Figure 33: Underlying components of an analog behavioral macromodel for Total Ionizing Dose.

V SUB (V)

This effective potential is due to the nuclei in Ri, and that of the other electrons. It is assumed that the potential depends only on the average charge density of other electrons, given by equation (50). 2∇2Ψi(r) +Unuc(r)Ψi(r) +Uel(r)Ψi(r) +νHFi Ψi(r) =EiΨi(r) (58) Here,νHFi is the average potential experienced by the ithelectron due to for the presence of other electrons.

Improvements to the exchange energy used by LDA can be made by considering the gradient of the density, ρ. The energy band structure for an idealized system where the work function of the metal is In metals, the energy difference between the vacuum level and the Fermi level is called the metal's work function.
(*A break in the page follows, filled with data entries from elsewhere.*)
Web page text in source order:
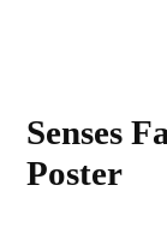
Senses
Poster
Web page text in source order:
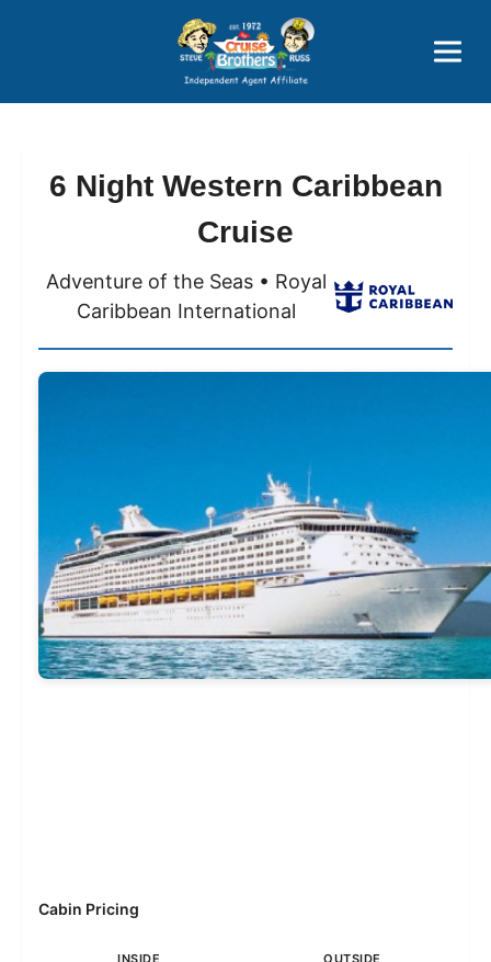
Price Advantages
Popular Now
6 Night Western Caribbean
Cruise
Adventure of the Seas • Royal
Caribbean International
Cabin Pricing

Starting with negative bias (VGnegative), the first region of the C-V curve is called accumulation. The saturation of the drain current, IDS, can be checked by the inverse of the charge density, Qi. The surface channel disappears at the downstream end of the channel when saturation occurs, which is called pinch-off.

However, physical properties of the buried oxides differ compared to the thermal oxide. It is also possible that LOCOS isolation can introduce mechanical stress into the active area of ​​the MOSFET, causing device leakage. Their origin is related to large oxygen deposits, or BOX "upwelling" to the top of the wafer.

SOI MOS device physics is dependent on the thickness of the silicon on which it is produced. The effect is related to the build-up of a positive charge in the silicon body of the transistor, which originates from the holes created by impact ionization. To derive the entropy it is necessary to use the partition functions of the system.

For covalently bonded structures, the energy of formation of a vacancy is largely determined by the energy required to "break" the bonds. There is no limit to the number of dimensions or the degree of the polynomial.

Figure 38: Hierarchical Model Development flowchart.

BCSBVS

Bond Angle Angle from a pair of bonded atoms to another atom, one of the bonded pair being the vertex. Electron density A measure of the "thickness" of the electron cloud at a given location, the probability of the electron's presence. Often described in terms of the x,y,z orientation of the orbital, e.g. 2px where the x is the magnetic quantum number.

Minimal basis set function A basis set that describes only the most basic aspects of the orbitals. Phase One of the three normal states of matter, solid, liquid or gas, depending on the level of organization between particles. Devine, "Microscopic Nature of Border Traps in MOS Oxides", IEEE Transactions on Nuclear Science, vol.

Microscopic structure of the E0δ center in amorphous SiO2: A first principles quantum mechanical investigation”, IEEE Transactions on Nuclear Science, vol. Oldham, "Electronic Structure Theory and Mechanisms of the Oxide Trapped Hole Annealing Process", IEEE Transactions on Nuclear Science, vol. Reisman, "Radiation-Induced Neutral Electron Drop Generation in Electrically Biased Insulated Gate Field-Effect Transistor Gate Insulators", Journal of the Electrochemical Society, vol.

Lannoo, “Theoretical and experimental aspects of the thermal dependence of electron capture coefficients,” Journal of Applied Physics, vol. Lannoo, “Theoretical Calculation of the Electron Capture Cross Section Due to a Dangling Bond at the Si(111)-SiO2Interface,” Physical Review B, vol. McLean, “The nature of the trapped hole annealing process,” IEEE Transactions on Nuclear Science, vol.

Pantelides, "The Structures, Properties, and Dynamics of Oxygen Vacancies in Amorphous SiO2", IEEE Transactions on Nuclear Science, vol. Griscom, "Hydrogen Model for Radiation Induced Interface States in SiO2-on-Si Structures: A Review of the Evidence" , Journal of Electronic Materials, vol Hughes, "A study of the radiation sensitivity of non-crystalline SiO2 films using spectroscopic ellipsometry", IEEE Transactions on Nuclear Science, vol.